Ketegasan Islam terhadap penista agama terbukti dari sikap Khalifah Abdul Hamid saat merespon Prancis yang hendak menayangkan teater berisi pelecehan kepada Rasulullah saw. Saat itu, beliau memanggil duta besar Prancis dan meminta penjelasan atas niat Prancis yang akan menggelar teater yang melecehkan Nabi saw. Khalifah Abdul Hamid bahkan mengancam duta tersebut untuk menghancurkan tempat di sekitar mereka jika teater itu tetap berlangsung.

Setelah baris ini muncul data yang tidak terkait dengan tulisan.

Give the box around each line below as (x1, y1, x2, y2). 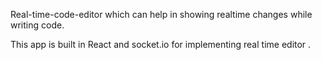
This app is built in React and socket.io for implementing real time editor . (10, 39, 312, 50)
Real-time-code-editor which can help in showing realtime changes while (10, 9, 313, 20)
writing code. (10, 19, 65, 31)
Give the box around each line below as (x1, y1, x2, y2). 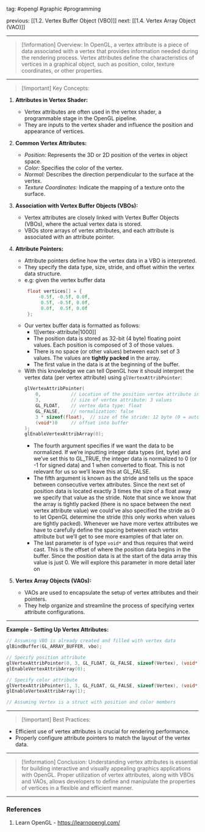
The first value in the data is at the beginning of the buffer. (33, 361, 180, 368)
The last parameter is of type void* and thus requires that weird (33, 540, 193, 547)
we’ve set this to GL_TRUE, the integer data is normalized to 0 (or (33, 455, 197, 463)
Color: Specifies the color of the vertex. (24, 164, 124, 172)
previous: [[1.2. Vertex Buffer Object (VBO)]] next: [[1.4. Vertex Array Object (6, 17, 196, 24)
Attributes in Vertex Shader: (15, 96, 88, 103)
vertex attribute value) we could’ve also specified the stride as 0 (33, 507, 195, 515)
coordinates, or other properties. (21, 67, 104, 74)

Demikianlah seharusnya sikap tegas pemimpin kaum muslim. Pemimpin dalam Islam akan tegas dan berwibawa menjaga agama agar Islam dan kaum muslim tidak dihina. Sejarah telah membuktikan, hanya dengan tegaknya syariat Islam secara kafah dalam naungan Khilafah, agama ini akan mulia dan terlindungi. Maka dari itu, seruan penegakan syariat Islam harus terus disuarakan. Saatnya kaum muslim mencampakkan kapitalisme yang melahirkan liberalisme.